In conclusione, il caso Electrolux dimostra come la questione della sostenibilità di un’unione monetaria non riguarda soltanto i meccanismi di aggiustamento degli squilibri interni, analizzati dalla teoria delle aree valutarie ottimali[9], ma attiene anche alla problematica conduzione di un unico e comune tasso di cambio verso i Paesi esterni all’area. L’attuale ordine monetario dell’Unione Europea, fondato sull’euro e su una pluralità di altre monete nazionali, è fonte di gravi e perversi squilibri, che alla fine rischiano di innescare processi di disintegrazione economica con il ritorno a politiche protezionistiche e nazionaliste in tutta Europa[10]. Anche per chi sostiene la necessità di ripristinare la sovranità monetaria nazionale, si pone quindi il problema della ridefinizione di un nuovo sistema monetario europeo[11], a meno di ipotizzare il ritorno a condizioni di autarchia come quella sperimentata con gravi danni dall’Italia nel corso degli anni Trenta del secolo scorso.
Note
[1] Così, ad esempio, il senatore e giuslavorista Pietro Ichino ha commentato la vicenda Electrolux: “Un costo del lavoro gravato da un prelievo fiscale e contributivo eccessivo; un livello medio troppo basso di produttività; la chiusura del nostro sistema agli investimenti esteri, che per lo più portano con sé piani industriali innovativi, che a loro volta aumentano la produttività del lavoro”, cfr. Ichino: “Electrolux, emblema di un sistema in crisi. Altro che ricatto”, il Piccolo, 29 gennaio 2014. Sulla stessa lunghezza d’onda è anche Alberto Orioli, Quel cuneo su auto e lavatrici, Il sole 24 ore, 30 gennaio 2014.

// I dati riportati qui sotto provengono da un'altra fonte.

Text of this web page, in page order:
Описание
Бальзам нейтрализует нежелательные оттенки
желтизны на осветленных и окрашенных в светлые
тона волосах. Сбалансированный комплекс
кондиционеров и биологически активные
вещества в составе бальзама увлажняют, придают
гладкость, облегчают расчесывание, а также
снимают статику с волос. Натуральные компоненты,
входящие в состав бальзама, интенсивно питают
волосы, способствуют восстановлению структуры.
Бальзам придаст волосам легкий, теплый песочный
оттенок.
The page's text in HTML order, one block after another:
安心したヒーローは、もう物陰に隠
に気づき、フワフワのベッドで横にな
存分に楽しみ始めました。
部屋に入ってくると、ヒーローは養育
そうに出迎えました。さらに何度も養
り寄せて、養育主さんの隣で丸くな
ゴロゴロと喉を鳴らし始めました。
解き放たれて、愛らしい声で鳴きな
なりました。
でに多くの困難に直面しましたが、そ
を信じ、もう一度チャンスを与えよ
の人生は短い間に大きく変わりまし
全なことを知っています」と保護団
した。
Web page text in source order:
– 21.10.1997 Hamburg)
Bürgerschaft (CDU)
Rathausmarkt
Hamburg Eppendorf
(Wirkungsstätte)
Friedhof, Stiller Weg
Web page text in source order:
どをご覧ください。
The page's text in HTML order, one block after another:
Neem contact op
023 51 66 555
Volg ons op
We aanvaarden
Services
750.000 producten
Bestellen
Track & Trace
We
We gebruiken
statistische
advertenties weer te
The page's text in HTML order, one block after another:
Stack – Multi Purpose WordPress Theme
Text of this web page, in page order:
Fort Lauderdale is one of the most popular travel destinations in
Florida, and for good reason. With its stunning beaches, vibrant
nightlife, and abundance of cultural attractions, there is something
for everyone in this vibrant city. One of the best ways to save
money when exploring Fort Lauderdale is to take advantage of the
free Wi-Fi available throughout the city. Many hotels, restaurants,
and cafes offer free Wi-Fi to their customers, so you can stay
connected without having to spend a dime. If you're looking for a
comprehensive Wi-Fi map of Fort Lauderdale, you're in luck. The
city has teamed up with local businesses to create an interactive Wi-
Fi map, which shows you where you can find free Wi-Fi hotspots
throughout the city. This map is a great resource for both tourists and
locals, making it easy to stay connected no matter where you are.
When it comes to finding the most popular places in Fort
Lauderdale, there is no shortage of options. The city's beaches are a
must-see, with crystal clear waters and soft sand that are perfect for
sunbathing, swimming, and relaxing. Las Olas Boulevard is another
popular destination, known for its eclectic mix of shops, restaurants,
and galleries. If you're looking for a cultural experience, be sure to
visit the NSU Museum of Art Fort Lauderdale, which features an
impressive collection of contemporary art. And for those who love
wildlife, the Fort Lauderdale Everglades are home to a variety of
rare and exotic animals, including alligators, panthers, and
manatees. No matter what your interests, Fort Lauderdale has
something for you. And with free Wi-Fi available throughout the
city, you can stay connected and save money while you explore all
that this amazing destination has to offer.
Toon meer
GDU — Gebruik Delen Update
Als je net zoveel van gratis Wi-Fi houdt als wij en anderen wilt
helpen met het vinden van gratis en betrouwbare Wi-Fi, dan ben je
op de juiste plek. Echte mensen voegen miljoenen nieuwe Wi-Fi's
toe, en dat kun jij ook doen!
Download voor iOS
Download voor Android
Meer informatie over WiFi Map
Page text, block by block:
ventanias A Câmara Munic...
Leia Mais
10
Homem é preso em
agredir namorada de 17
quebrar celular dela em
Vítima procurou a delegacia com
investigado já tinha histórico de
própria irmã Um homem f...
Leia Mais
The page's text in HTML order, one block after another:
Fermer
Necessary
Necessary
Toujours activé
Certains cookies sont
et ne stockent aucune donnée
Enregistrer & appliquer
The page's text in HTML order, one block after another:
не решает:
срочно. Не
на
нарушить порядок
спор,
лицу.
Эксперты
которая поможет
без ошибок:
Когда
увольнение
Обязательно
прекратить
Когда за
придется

[2] I dati ricavati dal database OECD sono calcolati sul valore totale del GDP. I dati sulla produttività si riferiscono alla produttività annua per lavoratore e tengono conto del diverso ammontare di ore lavorate per occupato (1752 in Italia e 1929 in Polonia nel 2012).
[3] Secondo i dati OECD il prelievo fiscale lordo sul lavoro, comprensivo dei contributi sociali e previdenziali, era pari nel 2011 al 47,6% in Italia e al 34,3% in Polonia.

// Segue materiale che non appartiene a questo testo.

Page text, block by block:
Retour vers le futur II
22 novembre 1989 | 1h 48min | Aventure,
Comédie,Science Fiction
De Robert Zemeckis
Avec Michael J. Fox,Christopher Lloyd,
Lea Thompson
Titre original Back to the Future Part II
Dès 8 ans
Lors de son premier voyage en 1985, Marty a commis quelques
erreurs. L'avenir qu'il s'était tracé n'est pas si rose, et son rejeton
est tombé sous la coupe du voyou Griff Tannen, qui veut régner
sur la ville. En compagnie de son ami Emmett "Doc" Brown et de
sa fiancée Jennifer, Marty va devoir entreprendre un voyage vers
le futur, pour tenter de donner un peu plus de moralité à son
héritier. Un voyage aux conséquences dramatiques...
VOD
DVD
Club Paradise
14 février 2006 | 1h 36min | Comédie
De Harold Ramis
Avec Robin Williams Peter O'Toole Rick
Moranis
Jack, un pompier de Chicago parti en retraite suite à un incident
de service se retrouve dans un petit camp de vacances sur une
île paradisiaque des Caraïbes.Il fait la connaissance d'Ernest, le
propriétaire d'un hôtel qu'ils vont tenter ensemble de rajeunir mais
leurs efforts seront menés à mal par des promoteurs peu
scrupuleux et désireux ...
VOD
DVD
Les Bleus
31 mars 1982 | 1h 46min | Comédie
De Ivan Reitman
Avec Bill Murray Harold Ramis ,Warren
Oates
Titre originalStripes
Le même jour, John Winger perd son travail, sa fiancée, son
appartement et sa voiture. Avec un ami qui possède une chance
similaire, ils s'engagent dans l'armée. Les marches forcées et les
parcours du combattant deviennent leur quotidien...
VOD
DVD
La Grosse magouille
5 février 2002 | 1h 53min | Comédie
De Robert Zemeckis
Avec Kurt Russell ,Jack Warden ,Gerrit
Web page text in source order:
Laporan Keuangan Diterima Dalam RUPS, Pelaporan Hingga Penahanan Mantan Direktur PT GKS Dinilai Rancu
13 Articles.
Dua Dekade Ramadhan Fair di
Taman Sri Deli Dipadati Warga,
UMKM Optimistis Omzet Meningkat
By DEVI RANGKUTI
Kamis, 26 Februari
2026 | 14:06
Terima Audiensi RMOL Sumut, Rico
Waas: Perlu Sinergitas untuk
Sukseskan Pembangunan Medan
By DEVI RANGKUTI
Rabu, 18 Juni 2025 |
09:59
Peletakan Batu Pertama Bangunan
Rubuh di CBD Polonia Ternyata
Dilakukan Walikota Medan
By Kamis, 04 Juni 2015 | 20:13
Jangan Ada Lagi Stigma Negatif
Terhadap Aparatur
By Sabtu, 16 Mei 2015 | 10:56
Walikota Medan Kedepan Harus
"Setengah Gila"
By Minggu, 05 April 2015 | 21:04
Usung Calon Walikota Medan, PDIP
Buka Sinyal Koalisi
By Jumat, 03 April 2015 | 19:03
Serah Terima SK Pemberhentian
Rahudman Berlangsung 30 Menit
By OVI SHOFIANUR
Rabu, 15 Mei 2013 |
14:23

[4] La richiesta di Electrolux è stata preceduta da un documento dell’Unione Industriali Pordenone (redatto da un team composto tra gli altri da Cipolletta, Treu, Castro e Illy) in cui, oltre al taglio dei salari, si propone un aumento della flessibilità della manodopera per incrementare la produttività, cfr. Pordenone, laboratorio per una nuova competitività industriale.
[5] Cfr. Oecd – Consumer prices.
[6] A parità di altre condizioni, se l’Italia avesse potuto avere un deficit medio di bilancio pari a quello polacco, in valori attuali avrebbe avuto a disposizione ben 22 miliardi di euro all’anno negli ultimi 14 anni per ridurre le tasse o aumentare la spesa pubblica. Probabilmente le risorse sarebbero state maggiori perché la crescita del Pil ne avrebbe tratto benefici.
[7] La soglia di povertà assoluta ammonta a 922,41 euro mensili per una persona residente in un medio comune del Nord , cfr. Istat – calcolatore soglia di povertà.
[8] Per un’analisi della debolezza della specializzazione produttiva italiana cfr. Stefano Lucarelli, Daniela Palma e Roberto Romano, Il sostegno agli investimenti in un’economia tecnologicamente in ritardo, in Economia e Politica, 20 novembre 2013.
[9] Sui limiti della teoria delle aree valutarie ottimali cfr. Guido Iodice e Daniela Palma, Una critica alla Teoria delle Aree Valutarie Ottimali come spiegazione della crisi dell’euro, in keynesblog.com.
[10] Emblematica è in questo senso la posizione espressa da Marine Le Pen: contre le chomage, encore et toujours le protectionnisme, in Le Monde, 25 ottobre 2013.
[11] Su questi aspetti cfr. Andrea Ricci, Uscita dall’euro e integrazione europea: un binomio possibile, in sinistrainrete.info, 13 gennaio 2014 e Enrico Grazzini, Gli scenari dell’euro, in Economia e Politica, 11 gennaio 2014.